Он наклоняется к Бландине, снимает с нее очки и уголком носового платка вытирает соленую капельку, жемчужиной катящуюся по ее щеке.
— Грустно говорить, но ее несчастье еще больше сблизило нас.
Они поворачиваются и идут к центру. Дойдя до парковки, Клод складывает вещи Бландины в багажник и удобно устраивает жену на пассажирском сиденье. На колени ей он кладет тюльпаны.
Тронувшись с места, он высовывает руку в окно, долго машет Франсису Бапому, а после первого поворота смотрит на жену.
— Я только что из больницы. Наша славная Доротея два раза ткнула меня ножом в грудь. И все из-за проклятого психиатра.
На протяжении всего пути он не произносит больше ни единого слова.
Его лицо становится еще более напряженным, когда он замечает грузовичок перед фермой. Остановившись у коровника, он решительно выходит из машины. Алиса бросается к нему, а Фред стоит сзади, облокотившись о капот. Клод кивает в его сторону:
— Не успела уехать отсюда и уже связалась черт знает с кем?
Алиса видит в машине мать. Однако глаза отца, холодные как камень, притягивают ее взгляд.
— Ты можешь мне объяснить вот это?
Она показывает пальцем на кучу земли в глубине сада. Клод Дехане сжимает кулаки. Он отворачивается и занимается женой. Осторожно берет Бландину на руки и идет к ферме.
— Уходи, Алиса.
Молодая женщина на мгновение растерянно замирает, потом бежит за ним, но дверь захлопывается у нее перед носом. Замок защелкивается. Алиса колотит в дверь:
— Ты должен объяснить мне, что произошло! Почему ты лгал мне больше десяти лет? Почему ты делал все, чтобы я не выздоровела? Зачем тебе все это понадобилось?
Фред подходит к ней и тоже стучит:
— Месье? Мне кажется, что…
Дверь резко распахивается. В лоб Фреду упирается ствол ружья.
— Знаешь, что это такое, а? Это «экспресс беттинзоли», мой отец ходил с ним на кабанов. Один выстрел — и голова вдребезги. Хочешь, чтобы я попробовал на тебе? Убирайтесь отсюда оба!
Фред сжимает руку Алисы, и они, пятясь, уходят.
Грузовичок резко трогается с места. Фред побелел как полотно.
— Ноги моей здесь больше не будет, Алиса. Никогда, поняла?
Алиса чуть не плачет. Она держит в руках фотографию сестры.
— Поедем к нашему семейному врачу. К этому мерзавцу, который подписал свидетельство о ее смерти.
Она смотрит на далекий холм.
— Или сначала к Мирабель… Может быть, она сможет дать мне ответ. Остановись.
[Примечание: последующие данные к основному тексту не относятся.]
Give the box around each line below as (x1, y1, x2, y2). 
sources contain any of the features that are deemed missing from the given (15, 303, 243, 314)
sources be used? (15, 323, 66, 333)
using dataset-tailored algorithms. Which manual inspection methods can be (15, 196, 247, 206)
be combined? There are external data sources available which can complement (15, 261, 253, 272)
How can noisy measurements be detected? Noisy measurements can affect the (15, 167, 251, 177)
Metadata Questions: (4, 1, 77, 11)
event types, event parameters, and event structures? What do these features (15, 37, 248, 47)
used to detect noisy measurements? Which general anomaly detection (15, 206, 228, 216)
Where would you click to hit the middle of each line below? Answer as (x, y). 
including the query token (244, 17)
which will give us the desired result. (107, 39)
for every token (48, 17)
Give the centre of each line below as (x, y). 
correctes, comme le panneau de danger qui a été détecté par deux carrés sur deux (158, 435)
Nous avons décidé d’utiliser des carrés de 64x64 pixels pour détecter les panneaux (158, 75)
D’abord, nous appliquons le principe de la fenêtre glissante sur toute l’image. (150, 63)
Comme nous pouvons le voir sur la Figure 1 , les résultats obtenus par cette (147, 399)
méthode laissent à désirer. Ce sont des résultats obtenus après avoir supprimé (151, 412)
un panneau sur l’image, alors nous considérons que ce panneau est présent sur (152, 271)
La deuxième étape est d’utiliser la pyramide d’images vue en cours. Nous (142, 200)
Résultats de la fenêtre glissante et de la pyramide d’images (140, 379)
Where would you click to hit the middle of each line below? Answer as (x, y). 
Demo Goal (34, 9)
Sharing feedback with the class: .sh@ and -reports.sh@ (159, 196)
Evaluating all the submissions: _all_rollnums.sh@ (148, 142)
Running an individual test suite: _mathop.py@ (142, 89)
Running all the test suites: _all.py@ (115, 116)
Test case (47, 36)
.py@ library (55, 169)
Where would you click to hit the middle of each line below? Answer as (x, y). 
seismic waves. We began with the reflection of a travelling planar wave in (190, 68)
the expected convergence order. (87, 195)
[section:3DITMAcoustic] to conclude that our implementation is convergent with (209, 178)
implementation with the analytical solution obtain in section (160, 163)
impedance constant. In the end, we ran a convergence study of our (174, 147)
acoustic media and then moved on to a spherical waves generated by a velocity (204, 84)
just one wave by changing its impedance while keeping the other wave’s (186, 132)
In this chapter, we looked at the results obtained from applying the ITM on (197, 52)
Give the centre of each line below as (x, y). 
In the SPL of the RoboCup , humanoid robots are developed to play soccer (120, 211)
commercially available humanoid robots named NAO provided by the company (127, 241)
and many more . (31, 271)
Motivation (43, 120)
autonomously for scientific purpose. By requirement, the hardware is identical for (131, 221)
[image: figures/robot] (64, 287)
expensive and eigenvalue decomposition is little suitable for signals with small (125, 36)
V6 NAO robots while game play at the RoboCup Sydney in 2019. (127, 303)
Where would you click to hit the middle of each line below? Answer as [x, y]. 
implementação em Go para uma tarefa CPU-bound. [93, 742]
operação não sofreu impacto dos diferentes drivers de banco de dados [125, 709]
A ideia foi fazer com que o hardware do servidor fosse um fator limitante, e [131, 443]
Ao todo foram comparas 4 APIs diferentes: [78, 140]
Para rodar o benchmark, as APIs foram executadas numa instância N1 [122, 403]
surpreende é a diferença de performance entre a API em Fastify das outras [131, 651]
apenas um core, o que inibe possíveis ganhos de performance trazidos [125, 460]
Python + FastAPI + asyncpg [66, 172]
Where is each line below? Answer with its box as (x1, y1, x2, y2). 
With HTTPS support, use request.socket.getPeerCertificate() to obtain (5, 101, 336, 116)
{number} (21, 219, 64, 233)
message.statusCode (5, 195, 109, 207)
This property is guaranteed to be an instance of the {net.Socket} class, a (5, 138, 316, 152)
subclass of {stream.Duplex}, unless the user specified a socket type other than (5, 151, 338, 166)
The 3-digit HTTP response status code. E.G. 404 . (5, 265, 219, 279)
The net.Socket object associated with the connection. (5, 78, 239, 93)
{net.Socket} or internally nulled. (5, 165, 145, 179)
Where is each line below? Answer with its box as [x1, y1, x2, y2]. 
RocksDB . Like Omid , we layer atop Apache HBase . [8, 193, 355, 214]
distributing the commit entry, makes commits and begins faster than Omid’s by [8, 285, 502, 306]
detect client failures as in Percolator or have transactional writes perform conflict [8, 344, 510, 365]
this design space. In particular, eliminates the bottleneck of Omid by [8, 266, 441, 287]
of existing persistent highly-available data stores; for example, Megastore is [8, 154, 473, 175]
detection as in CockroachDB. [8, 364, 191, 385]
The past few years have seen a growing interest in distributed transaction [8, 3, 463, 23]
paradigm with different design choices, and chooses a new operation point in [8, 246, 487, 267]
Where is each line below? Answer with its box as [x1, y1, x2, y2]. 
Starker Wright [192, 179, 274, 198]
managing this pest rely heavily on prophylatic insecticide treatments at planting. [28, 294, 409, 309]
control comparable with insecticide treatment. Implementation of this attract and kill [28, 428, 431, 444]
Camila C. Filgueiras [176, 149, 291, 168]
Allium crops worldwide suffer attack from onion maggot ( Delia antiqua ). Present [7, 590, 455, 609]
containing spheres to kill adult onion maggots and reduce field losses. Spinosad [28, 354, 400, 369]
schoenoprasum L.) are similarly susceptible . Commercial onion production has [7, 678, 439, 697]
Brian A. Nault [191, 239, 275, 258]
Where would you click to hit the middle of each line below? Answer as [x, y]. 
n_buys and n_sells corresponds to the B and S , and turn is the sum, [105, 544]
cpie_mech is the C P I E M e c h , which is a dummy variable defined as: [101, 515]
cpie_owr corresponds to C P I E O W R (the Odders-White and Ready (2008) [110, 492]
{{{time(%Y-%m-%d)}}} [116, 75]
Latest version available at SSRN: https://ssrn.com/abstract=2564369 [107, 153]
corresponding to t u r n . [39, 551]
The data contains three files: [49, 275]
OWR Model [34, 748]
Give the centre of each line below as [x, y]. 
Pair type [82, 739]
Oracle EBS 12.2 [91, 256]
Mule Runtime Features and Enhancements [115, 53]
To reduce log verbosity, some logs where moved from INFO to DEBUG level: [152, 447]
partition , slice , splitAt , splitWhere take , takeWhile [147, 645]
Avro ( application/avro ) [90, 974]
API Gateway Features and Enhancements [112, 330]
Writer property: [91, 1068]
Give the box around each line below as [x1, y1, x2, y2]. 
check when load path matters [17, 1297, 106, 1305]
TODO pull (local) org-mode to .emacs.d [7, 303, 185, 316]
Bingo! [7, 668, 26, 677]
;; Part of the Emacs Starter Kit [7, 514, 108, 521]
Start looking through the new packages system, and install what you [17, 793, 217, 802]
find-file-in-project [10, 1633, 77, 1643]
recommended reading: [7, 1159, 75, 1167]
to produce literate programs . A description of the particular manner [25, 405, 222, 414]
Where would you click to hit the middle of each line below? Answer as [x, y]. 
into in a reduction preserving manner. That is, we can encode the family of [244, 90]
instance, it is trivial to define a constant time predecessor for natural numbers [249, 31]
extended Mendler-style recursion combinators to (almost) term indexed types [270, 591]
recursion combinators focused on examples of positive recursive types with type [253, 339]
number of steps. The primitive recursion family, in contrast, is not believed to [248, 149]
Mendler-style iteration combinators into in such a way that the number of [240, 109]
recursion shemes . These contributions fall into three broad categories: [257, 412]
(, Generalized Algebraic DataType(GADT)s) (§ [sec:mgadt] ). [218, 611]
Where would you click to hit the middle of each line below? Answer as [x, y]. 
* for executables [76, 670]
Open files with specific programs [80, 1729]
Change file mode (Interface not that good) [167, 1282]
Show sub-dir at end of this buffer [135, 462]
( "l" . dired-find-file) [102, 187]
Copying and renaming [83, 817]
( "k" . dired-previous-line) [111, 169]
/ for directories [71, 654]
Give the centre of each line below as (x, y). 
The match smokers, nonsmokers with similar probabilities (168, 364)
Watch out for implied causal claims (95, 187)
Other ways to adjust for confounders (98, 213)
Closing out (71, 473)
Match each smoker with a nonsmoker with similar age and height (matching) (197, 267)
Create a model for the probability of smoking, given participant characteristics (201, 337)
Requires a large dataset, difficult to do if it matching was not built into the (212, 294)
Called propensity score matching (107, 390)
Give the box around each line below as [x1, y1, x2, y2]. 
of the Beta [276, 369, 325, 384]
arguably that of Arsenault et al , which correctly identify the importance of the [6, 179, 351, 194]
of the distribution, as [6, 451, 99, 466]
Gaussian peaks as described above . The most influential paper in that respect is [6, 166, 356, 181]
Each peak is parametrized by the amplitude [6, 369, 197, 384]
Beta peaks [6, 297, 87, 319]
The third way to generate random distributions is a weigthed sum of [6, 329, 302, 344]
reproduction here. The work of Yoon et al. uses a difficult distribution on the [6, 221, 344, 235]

Фред жмет на тормоз. Алиса открывает дверцу, колеблется. Мирабель живет довольно далеко, надо идти через поле.
— Тут идти километра два или три. Подождешь меня здесь, ладно?
— Как я могу тебя ждать после того, что случилось?
Он закрывает машину и догоняет ее. Алиса бежит к холму, указывая пальцем куда-то вперед. Дом Мирабель выглядит крохотной точкой на горизонте.